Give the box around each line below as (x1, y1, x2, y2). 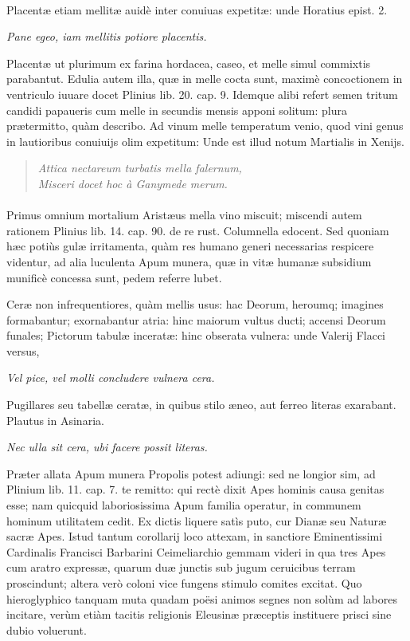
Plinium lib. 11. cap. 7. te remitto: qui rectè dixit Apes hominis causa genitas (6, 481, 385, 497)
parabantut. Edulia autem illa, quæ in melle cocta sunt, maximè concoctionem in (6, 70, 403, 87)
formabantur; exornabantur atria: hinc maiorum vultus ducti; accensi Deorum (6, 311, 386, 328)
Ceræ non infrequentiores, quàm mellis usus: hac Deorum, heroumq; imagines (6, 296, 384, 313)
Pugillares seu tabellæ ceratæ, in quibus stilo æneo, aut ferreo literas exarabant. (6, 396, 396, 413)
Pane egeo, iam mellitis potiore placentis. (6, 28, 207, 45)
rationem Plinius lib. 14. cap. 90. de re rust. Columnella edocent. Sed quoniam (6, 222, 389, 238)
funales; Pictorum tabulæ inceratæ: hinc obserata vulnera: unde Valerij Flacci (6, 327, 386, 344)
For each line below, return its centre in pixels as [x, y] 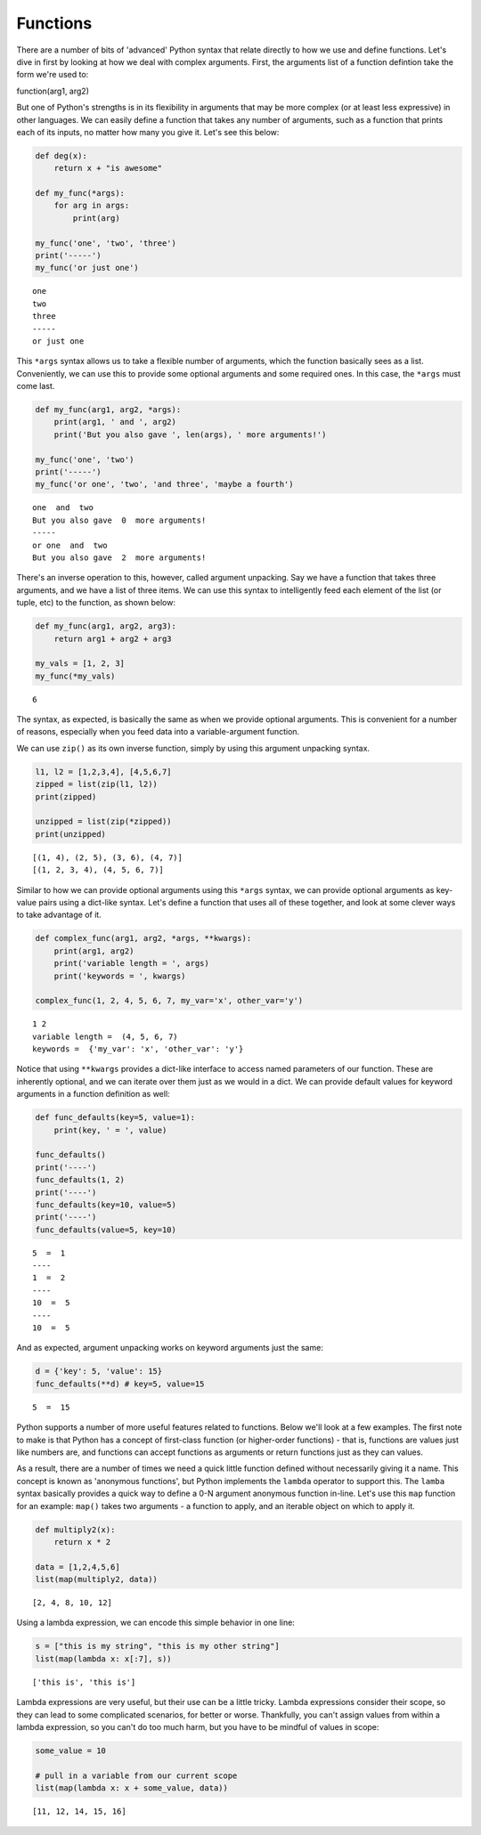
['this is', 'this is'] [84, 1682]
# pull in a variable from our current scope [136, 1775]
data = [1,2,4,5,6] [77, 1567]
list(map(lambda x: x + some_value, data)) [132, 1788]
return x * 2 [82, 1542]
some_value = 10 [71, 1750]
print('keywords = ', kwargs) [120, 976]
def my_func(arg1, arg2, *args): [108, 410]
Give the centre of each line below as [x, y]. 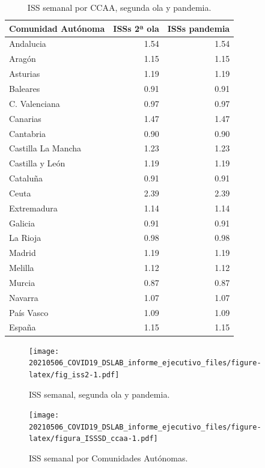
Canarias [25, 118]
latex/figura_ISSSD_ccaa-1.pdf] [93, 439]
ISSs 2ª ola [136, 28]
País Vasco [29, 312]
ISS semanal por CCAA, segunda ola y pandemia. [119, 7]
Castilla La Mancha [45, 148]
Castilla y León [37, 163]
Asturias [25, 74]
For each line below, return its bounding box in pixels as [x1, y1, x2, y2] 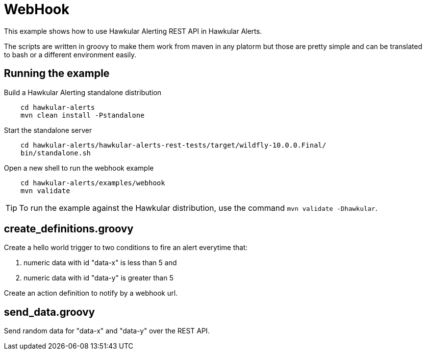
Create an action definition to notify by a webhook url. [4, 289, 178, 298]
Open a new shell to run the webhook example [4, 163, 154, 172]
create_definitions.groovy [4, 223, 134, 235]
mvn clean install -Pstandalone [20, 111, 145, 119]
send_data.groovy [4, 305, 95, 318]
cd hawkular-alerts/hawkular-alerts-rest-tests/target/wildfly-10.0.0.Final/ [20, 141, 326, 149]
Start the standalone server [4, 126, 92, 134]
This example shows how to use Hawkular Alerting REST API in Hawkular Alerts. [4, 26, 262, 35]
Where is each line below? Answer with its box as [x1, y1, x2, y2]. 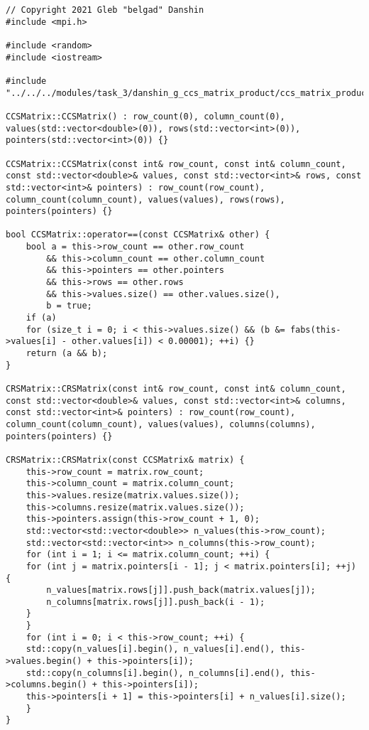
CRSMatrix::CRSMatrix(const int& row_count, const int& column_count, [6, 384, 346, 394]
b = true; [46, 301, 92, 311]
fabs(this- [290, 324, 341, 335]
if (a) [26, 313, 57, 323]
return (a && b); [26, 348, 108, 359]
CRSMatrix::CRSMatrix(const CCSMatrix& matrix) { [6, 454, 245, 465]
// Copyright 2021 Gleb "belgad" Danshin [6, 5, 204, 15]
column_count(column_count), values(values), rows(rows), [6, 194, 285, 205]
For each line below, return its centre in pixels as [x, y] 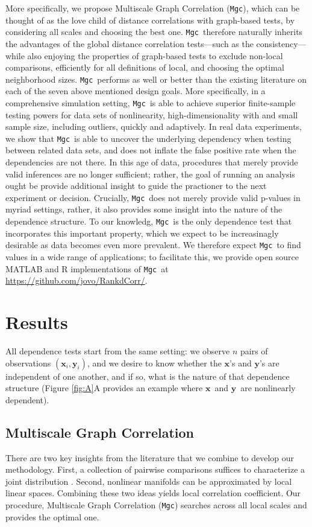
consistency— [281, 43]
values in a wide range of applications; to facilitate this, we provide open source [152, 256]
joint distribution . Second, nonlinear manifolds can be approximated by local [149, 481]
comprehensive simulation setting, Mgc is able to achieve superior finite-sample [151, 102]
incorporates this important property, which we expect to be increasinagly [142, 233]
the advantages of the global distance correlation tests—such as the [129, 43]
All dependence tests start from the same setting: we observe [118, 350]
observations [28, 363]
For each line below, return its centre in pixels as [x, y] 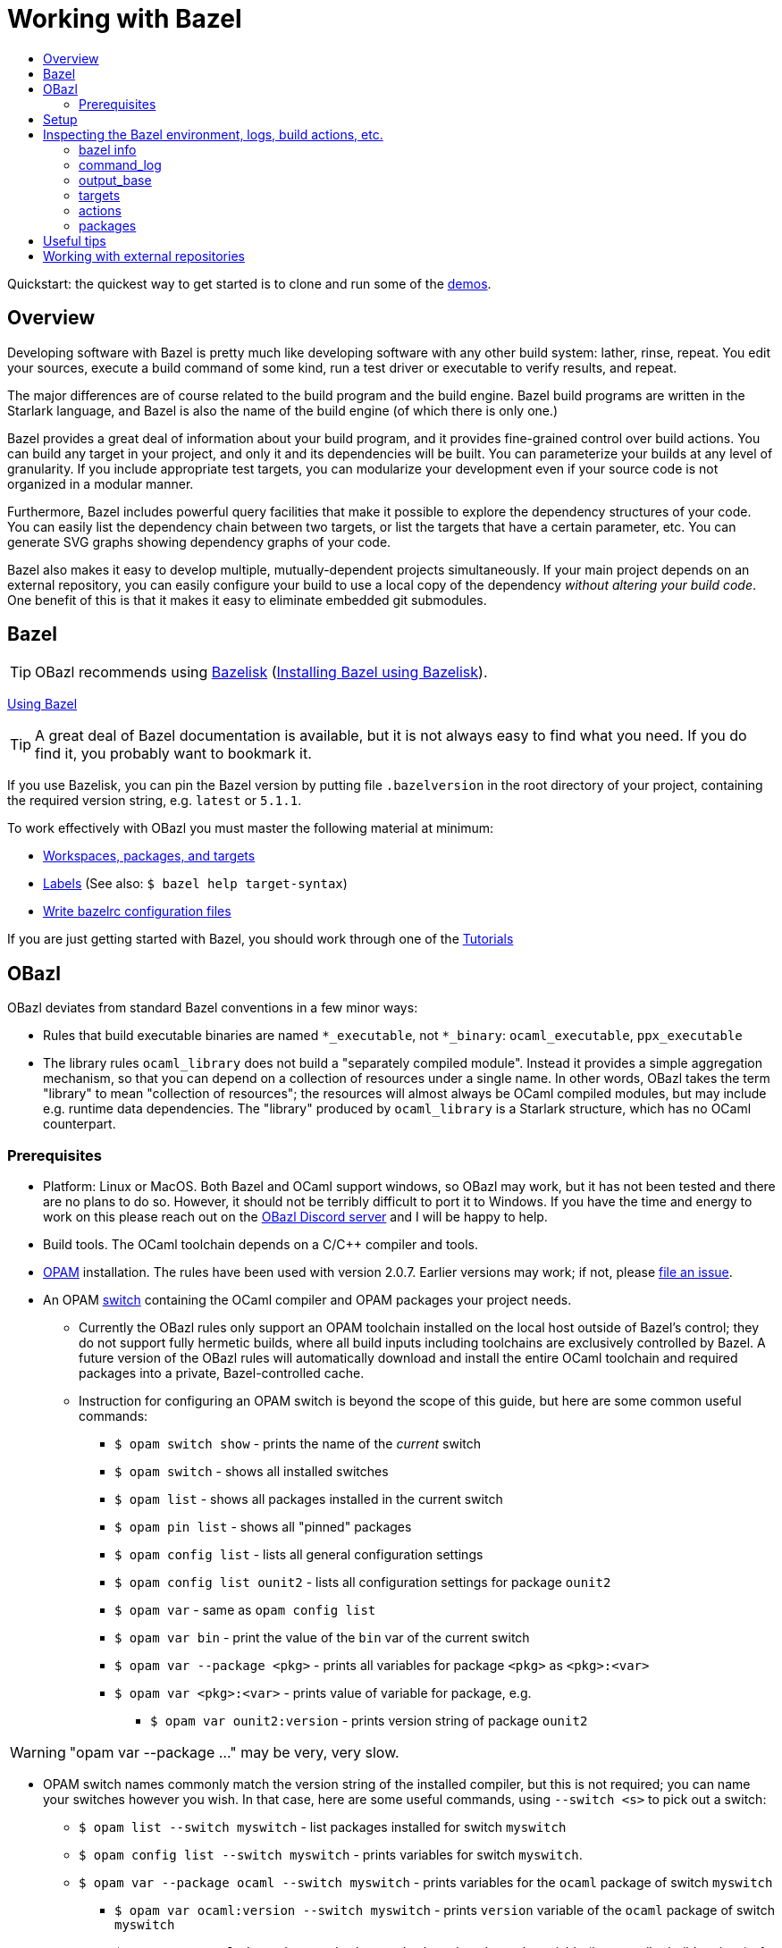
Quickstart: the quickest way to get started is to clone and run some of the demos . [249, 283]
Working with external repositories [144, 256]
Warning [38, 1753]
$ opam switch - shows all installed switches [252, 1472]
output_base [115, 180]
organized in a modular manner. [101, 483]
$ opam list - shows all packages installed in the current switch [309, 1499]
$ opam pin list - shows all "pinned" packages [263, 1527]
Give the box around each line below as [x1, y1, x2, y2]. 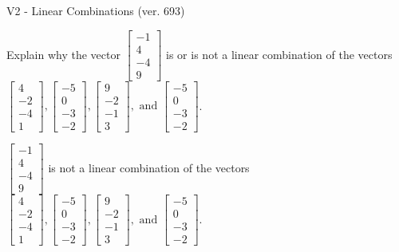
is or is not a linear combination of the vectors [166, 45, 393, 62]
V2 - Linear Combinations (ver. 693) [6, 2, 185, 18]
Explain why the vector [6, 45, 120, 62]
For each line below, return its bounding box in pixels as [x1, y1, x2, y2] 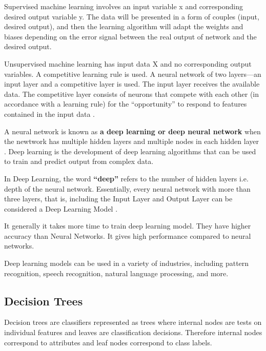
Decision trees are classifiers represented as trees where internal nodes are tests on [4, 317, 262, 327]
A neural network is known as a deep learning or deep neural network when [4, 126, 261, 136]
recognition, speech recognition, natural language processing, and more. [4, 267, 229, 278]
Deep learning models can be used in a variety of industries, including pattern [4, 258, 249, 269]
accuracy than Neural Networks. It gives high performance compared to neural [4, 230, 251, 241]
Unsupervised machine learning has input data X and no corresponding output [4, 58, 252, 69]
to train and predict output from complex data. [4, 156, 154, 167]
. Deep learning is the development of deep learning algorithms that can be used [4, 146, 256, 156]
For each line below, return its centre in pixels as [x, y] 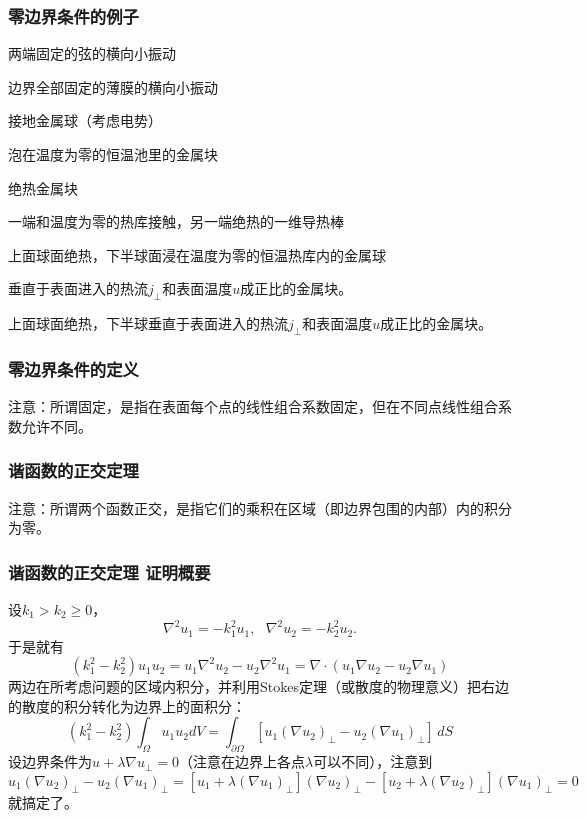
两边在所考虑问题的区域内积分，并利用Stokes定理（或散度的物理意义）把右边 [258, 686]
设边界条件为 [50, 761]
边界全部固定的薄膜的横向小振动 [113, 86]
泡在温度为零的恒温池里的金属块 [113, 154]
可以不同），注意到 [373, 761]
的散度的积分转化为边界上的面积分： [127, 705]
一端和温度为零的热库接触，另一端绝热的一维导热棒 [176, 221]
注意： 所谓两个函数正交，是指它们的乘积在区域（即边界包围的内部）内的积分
********
◆ Task objective
An exact copy of the lines above from the one with "Castilla y León [37, 163]" up to and including the one with "Warning [38, 1753]" is required; reproduce only those lines, omitting all pictures.

◆ Solution to this problem
Castilla y León [37, 163]
Asturias [25, 74]
For each line below, return its bounding box in pixels as [x1, y1, x2, y2] 
Create an action definition to notify by a webhook url. [4, 289, 178, 298]
Open a new shell to run the webhook example [4, 163, 154, 172]
create_definitions.groovy [4, 223, 134, 235]
mvn clean install -Pstandalone [20, 111, 145, 119]
send_data.groovy [4, 305, 95, 318]
cd hawkular-alerts/hawkular-alerts-rest-tests/target/wildfly-10.0.0.Final/ [20, 141, 326, 149]
Start the standalone server [4, 126, 92, 134]
This example shows how to use Hawkular Alerting REST API in Hawkular Alerts. [4, 26, 262, 35]
Where is each line below? Answer with its box as [x1, y1, x2, y2]. 
CRSMatrix::CRSMatrix(const int& row_count, const int& column_count, [6, 384, 346, 394]
b = true; [46, 301, 92, 311]
fabs(this- [290, 324, 341, 335]
if (a) [26, 313, 57, 323]
return (a && b); [26, 348, 108, 359]
CRSMatrix::CRSMatrix(const CCSMatrix& matrix) { [6, 454, 245, 465]
// Copyright 2021 Gleb "belgad" Danshin [6, 5, 204, 15]
column_count(column_count), values(values), rows(rows), [6, 194, 285, 205]
For each line below, return its centre in pixels as [x, y] 
consistency— [281, 43]
values in a wide range of applications; to facilitate this, we provide open source [152, 256]
joint distribution . Second, nonlinear manifolds can be approximated by local [149, 481]
comprehensive simulation setting, Mgc is able to achieve superior finite-sample [151, 102]
incorporates this important property, which we expect to be increasinagly [142, 233]
the advantages of the global distance correlation tests—such as the [129, 43]
All dependence tests start from the same setting: we observe [118, 350]
observations [28, 363]
For each line below, return its centre in pixels as [x, y] 
Quickstart: the quickest way to get started is to clone and run some of the demos . [249, 283]
Working with external repositories [144, 256]
Warning [38, 1753]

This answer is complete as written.